Воображение Флоры с готовностью нарисовало идиллическую картинку: Люси у нее на руках, Адам рядом. Ах, хорошо бы, хорошо бы…
— Быть может, я как-нибудь навещу вас, — сказала Флора, не желая огорчать девочку. Сама она понимала, что это из области несбыточных надежд.

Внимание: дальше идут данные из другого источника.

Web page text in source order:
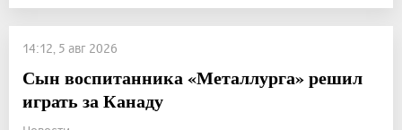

— Ты должна непременно навестить нас! — настаивала Люси. — И остаться на долго-долго. Даже Добрая Туча, и та тебя полюбила! — с простодушной лучезарной улыбкой продолжала тараторить девочка. — А она такая бука, у всех находит какие-нибудь недостатки! Она любит только папу и меня. А из слуг почти никого — говорит, они «не знают своего места». Доброй Туче не нравится, что папа ужинает без пиджака, а лакеи запросто болтают с ним, когда меняют тарелки. У нее еще миллион всяких правил. От нее рехнуться можно. Например, ты знаешь, что настоящая леди должна ходить в театр только в черном или синем платье? Но хотя маман все эти правила хорошего тона знала назубок, Добрая Туча ее терпеть не могла. А маман — ее. Тут они квиты. У них была настоящая война. Однажды я слышала, как папа говорил маман строгим голосом, что, пока он жив Добрая Туча останется в доме. А раз мисс Маклеод старше папы — значит, она останется тут до самой своей смерти.
Флора натянуто улыбнулась и нейтральным голосом сказала:
— Думаю, ты права.
— Добрая Туча считает, что ты очень независимая женщина, — продолжала щебетать Люси. — Это «хромадная честь», говорит она, что ты читала доклад в Англии перед старенькими почтенными профессорами. Добрая Туча хочет, чтобы побольше было таких же ученых женщин, как ты. Она собирается учить меня по-гречески и по-латыни и еще разным всяким предметам, которые учат только джентльмены. Папа говорит, что он ей мешать не будет, она женщина умная и пусть поступает по-своему. Я думаю, ей это нравится, потому что она хорошая учительница — и я уже умею читать! Папа говорит, не каждая четырехлетняя девочка умеет читать. Вот!